Exercise brief
Whenever a line contains the string "common", copy it out of the entries.

Data for the task
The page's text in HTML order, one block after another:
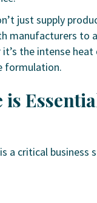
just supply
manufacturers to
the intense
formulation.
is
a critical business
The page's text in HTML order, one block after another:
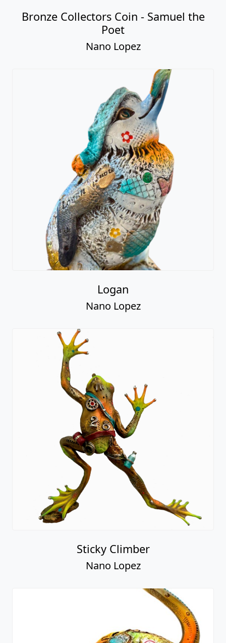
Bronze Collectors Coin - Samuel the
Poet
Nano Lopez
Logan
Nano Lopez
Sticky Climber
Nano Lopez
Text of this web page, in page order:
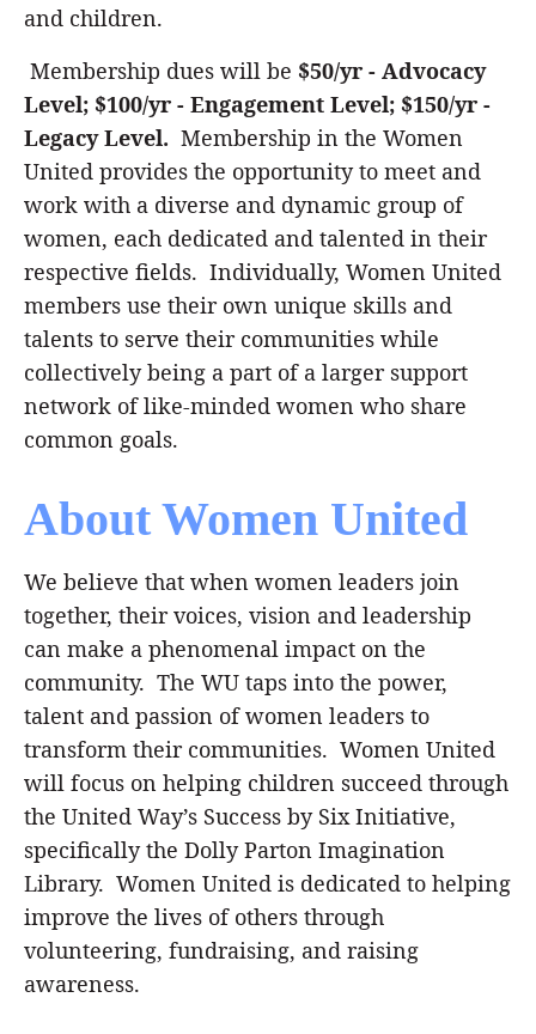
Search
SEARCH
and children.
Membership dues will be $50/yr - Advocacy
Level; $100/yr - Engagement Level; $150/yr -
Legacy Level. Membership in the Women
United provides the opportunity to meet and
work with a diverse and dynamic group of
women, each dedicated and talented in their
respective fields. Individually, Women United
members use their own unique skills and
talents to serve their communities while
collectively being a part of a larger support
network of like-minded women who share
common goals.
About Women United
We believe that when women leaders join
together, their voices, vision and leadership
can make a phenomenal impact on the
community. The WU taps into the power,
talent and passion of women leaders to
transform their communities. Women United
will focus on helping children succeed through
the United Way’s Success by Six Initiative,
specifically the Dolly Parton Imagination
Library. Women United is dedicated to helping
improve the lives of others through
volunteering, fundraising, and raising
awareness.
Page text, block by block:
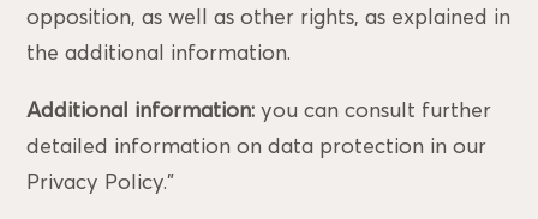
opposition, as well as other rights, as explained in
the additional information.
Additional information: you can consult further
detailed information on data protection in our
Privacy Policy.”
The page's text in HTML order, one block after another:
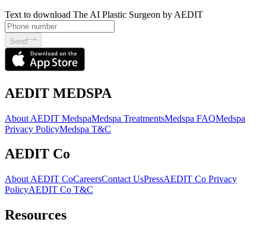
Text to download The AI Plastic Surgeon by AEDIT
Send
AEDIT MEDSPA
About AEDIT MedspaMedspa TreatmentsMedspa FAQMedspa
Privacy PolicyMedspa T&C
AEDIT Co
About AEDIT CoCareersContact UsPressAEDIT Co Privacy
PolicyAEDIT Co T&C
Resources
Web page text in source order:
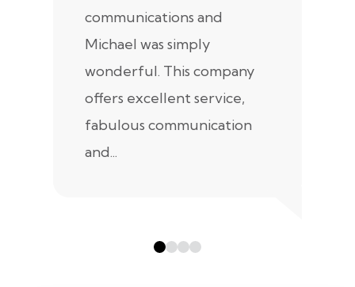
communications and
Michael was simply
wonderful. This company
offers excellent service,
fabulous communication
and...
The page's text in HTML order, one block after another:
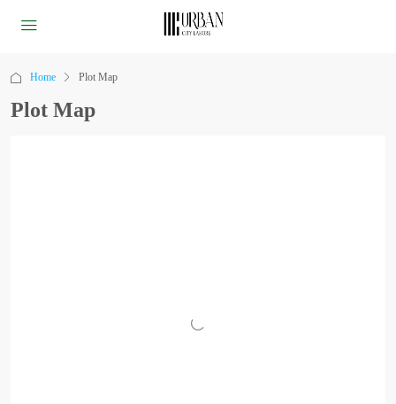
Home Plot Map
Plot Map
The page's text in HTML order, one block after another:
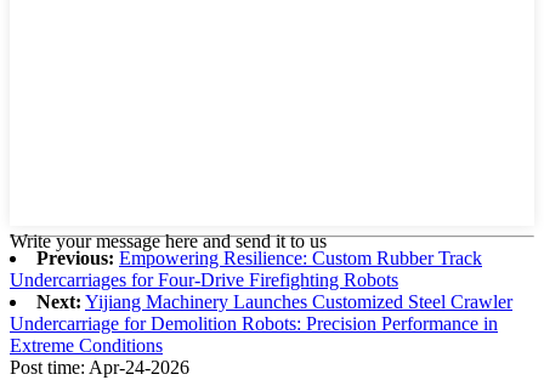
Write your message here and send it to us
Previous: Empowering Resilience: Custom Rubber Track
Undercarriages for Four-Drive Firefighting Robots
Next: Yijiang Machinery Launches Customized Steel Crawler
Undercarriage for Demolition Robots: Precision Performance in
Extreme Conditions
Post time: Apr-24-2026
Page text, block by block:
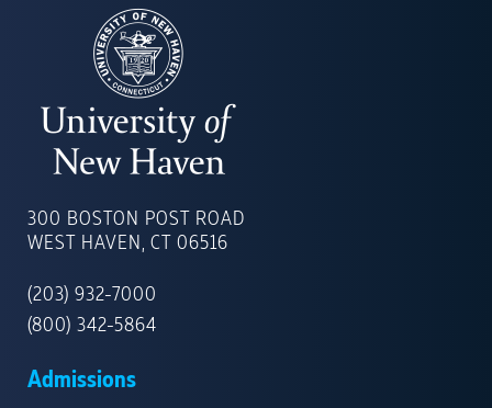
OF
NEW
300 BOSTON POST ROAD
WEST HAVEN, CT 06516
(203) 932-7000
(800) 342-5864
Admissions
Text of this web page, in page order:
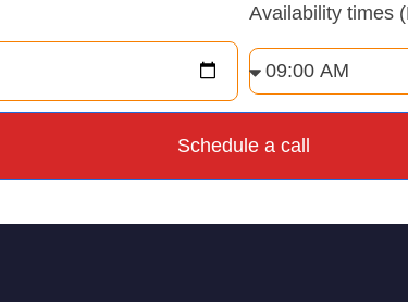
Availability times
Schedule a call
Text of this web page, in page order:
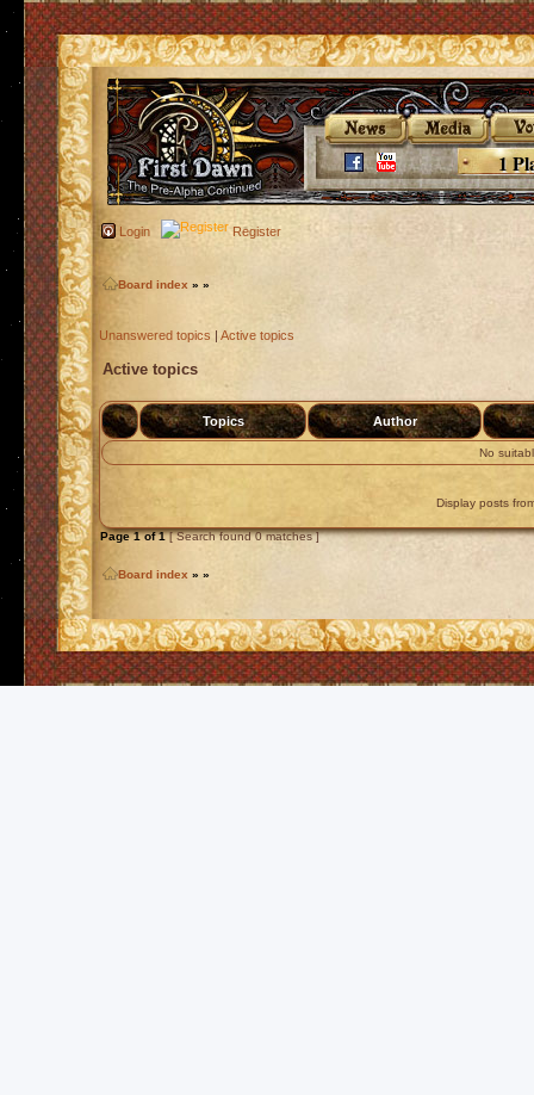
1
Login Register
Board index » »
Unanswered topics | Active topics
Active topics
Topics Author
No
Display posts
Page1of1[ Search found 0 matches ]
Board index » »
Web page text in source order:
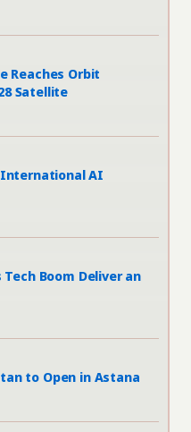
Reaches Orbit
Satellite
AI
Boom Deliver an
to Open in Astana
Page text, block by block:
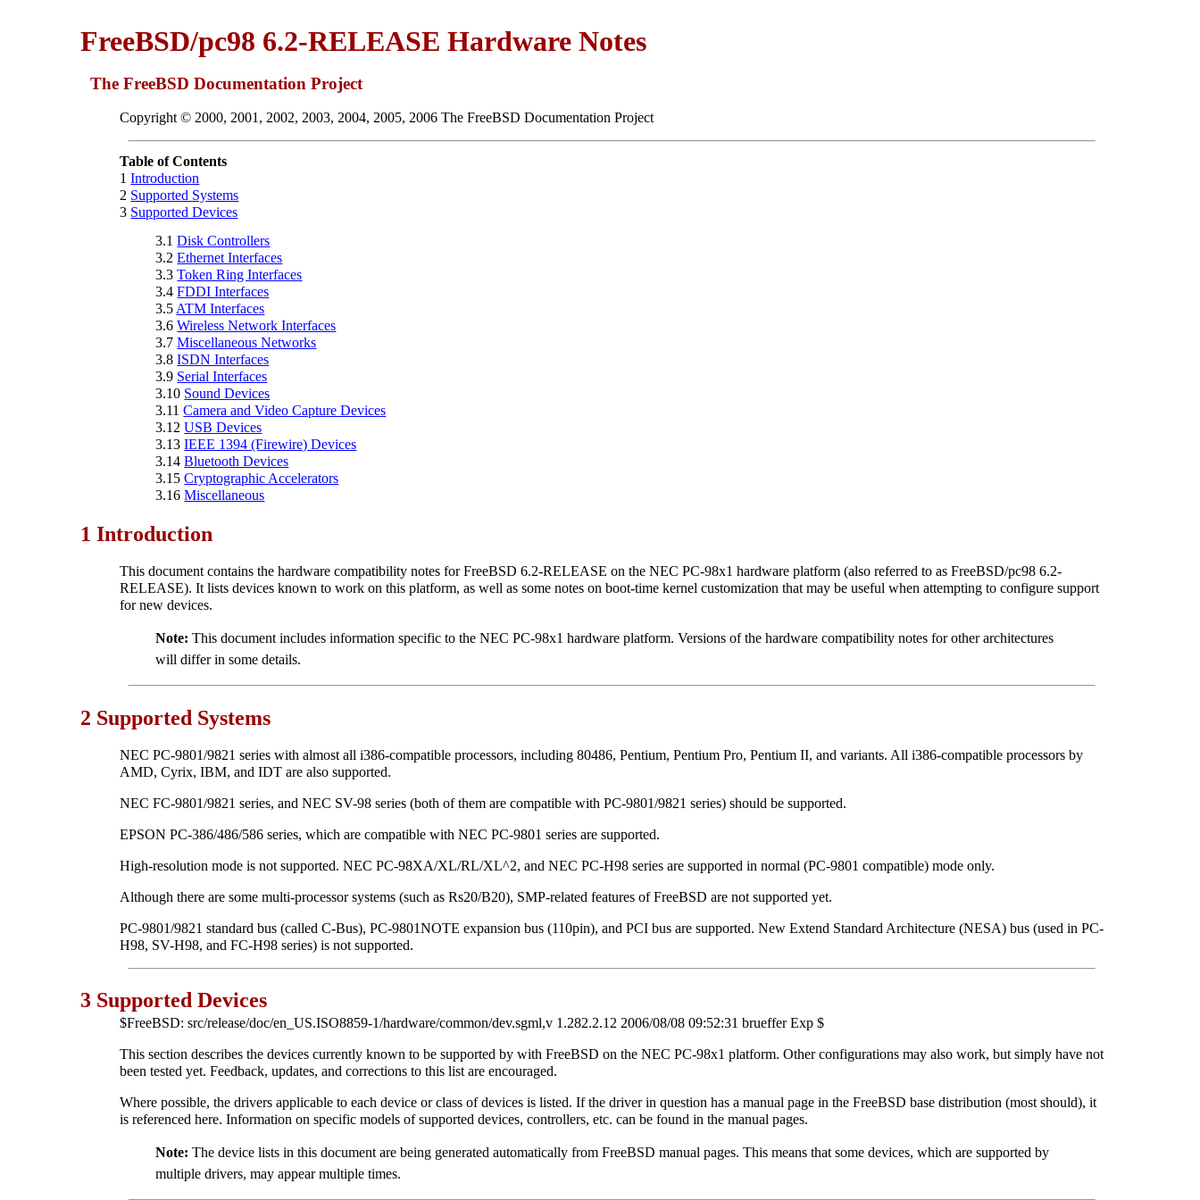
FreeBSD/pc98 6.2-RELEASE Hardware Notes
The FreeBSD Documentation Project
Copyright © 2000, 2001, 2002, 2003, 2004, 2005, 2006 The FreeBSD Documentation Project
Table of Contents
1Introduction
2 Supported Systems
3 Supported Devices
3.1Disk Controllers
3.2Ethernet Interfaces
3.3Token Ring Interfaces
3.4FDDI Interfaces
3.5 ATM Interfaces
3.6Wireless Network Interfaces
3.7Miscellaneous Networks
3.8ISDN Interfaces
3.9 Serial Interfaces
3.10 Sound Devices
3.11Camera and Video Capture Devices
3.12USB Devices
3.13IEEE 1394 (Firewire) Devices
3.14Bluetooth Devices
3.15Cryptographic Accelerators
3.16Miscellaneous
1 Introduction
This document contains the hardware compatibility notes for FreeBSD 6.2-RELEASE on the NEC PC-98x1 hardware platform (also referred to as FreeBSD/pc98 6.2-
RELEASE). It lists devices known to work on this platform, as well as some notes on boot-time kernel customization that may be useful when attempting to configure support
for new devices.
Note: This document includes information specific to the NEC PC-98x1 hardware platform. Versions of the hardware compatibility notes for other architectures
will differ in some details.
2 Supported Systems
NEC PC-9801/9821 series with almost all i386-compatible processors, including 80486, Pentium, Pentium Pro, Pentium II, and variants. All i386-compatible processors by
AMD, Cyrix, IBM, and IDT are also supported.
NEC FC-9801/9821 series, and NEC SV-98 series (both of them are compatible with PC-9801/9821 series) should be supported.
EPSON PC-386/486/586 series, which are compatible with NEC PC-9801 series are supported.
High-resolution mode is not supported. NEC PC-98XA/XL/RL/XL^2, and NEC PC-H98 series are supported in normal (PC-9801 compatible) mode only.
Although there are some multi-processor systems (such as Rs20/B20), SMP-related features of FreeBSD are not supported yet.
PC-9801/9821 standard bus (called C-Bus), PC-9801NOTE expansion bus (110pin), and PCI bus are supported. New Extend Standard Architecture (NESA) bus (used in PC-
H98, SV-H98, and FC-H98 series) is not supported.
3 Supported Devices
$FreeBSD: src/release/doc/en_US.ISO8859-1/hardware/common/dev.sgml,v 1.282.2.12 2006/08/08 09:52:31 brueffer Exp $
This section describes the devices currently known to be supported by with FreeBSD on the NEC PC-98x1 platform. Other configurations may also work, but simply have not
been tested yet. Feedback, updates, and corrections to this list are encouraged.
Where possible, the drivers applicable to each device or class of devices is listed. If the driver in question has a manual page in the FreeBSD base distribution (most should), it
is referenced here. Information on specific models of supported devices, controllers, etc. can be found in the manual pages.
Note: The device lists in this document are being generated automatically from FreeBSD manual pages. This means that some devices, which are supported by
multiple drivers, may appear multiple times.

Response
common goals.
$FreeBSD: src/release/doc/en_US.ISO8859-1/hardware/common/dev.sgml,v 1.282.2.12 2006/08/08 09:52:31 brueffer Exp $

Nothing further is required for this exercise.